Giulia Cecchettin ha vissuto nella paura per 12 mesi. Si confida già a ottobre 2022, ribadisce i suoi timori un anno dopo in un messaggio a Filippo Turetta: "Tu mi spaventi, ti comporti come uno psicopatico". L’atto finale, la sera dell’11 novembre 2023, si compie in fretta. Il primo assalto nel parcheggio di Vigonovo: "Era cosciente e chiedeva aiuto". Poi l’ex fidanzato la costringe a risalire in auto. E prima di arrivare a Fossò la aggredisce fino a farla "sanguinare copiosamente". Settantacinque coltellate, 25 ferite da difesa alle mani, mortali i colpi sulla nuca: "Un’azione omicidiaria di almeno venti minuti".
Al pm Andrea Petroni occorrono due ore e mezza di requisitoria per ricostruire la prigione di terrore e la morte della ventiduenne che ha cambiato per sempre gli orizzonti del femminicidio.
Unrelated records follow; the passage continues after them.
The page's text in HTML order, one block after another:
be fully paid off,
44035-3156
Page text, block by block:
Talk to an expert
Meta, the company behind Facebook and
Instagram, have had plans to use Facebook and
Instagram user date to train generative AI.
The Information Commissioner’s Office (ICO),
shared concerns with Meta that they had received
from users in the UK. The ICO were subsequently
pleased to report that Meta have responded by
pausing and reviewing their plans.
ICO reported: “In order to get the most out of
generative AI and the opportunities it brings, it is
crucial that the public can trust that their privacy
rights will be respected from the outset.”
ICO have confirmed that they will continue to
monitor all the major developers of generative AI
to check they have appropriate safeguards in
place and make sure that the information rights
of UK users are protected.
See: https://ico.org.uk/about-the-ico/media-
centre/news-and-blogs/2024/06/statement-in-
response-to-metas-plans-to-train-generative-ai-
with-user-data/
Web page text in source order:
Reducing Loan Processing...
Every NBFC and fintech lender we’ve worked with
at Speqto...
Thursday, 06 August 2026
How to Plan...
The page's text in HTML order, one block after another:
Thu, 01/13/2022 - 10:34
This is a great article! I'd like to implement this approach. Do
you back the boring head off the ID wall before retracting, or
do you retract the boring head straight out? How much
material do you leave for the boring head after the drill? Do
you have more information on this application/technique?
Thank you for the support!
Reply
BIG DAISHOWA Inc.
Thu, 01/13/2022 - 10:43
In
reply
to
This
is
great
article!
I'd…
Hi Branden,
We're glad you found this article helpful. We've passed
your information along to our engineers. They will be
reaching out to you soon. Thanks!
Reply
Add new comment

E alla fine arriva la richiesta di ergastolo per l’imputato accusato di omicidio volontario aggravato dalla premeditazione, crudeltà, efferatezza, sequestro di persona, occultamento di cadavere e stalking. La sentenza è prevista per il 3 dicembre.
È un racconto agghiacciante, circostanziato. E cade proprio il 25 novembre, la Giornata contro la violenza sulle donne. Tuttavia un pubblico ministero deve fermarsi ai fatti: "In queste carte non ci sono riflessioni sul femminicidio – dice Petroni –. Qui si parla di un’indagine condotta con la massima prudenza, con capi d’accusa che sono gli stessi dall’inizio. In questa sede si accertano solo le responsabilità individuali". Ma è una lezione per tutti, almeno per chi vuole capire. Filippo: un bravo ragazzo, per le carte "crudele, ossessivo, bugiardo". Preciso nell’organizzare un delitto che – insiste il pm – teneva in incubazione da mesi e che fra il 7 e l’11 novembre 2023 ha preso forma nella "lista della spesa", impossibile non pensare alla premeditazione.
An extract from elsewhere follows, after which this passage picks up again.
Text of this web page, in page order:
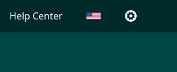
Help Center
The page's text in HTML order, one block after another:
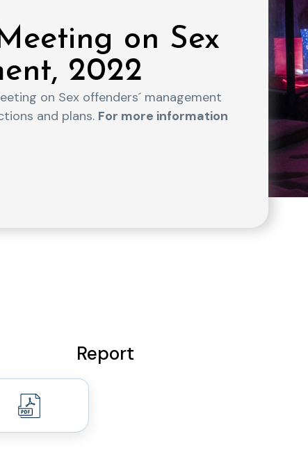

Già sull’orlo del baratro il giovane uomo si preoccupa per il dopo: fare sparire le tracce informatiche, considerare le modalità di individuazione della sua posizione durante la fuga, congratularsi per essere riuscito a nascondere il corpo, alle tre di notte, in un anfratto di roccia difficile da raggiungere, trovato su internet alla voce luoghi occulti. E no, incalza l’accusa, non ha mai pensato al suicidio, era una forma di ricatto. Filippo è in aula anche questa volta, con la felpa rossa e la testa abbassata. Attorno alle parole del pm si addensa un silenzio pesantissimo. E quello che all’assente Gino Cecchettin resta da dire arriva dalla Camera dove si svolge il convegno ’Tante facce ma è sempre violenza’: "Aveva la possibilità di fare una scelta: salvare la propria vita e quella di mia figlia aderendo ai canoni dell’amore. Io potrei parlarvi di rabbia, di giustizia e certezza della pena, ma la mia scelta è parlare di come si arriva a non commettere un femminicidio".
Al pm la parte difficile: Giulia che voleva sparire ma si sentiva in colpa "perché era legata a filo doppio a Turetta". Gli atti persecutori, i maltrattamenti, le richieste ossessive. Quelle minacce: "La mia vita è finita e anche la tua se non ci laureiamo insieme. Ti farò pentire di tutto il male che mi stai facendo". Filippo, ricorda il pubblico ministero, non confessa per costituirsi ma perché ha finito i soldi. E manipola gli inquirenti: "Mi sono sentito preso in giro da lui. Se quella settimana avesse nevicato, staremmo ancora cercando il corpo". E spiega, "siamo di fronte a un caso di scuola di femminicidio".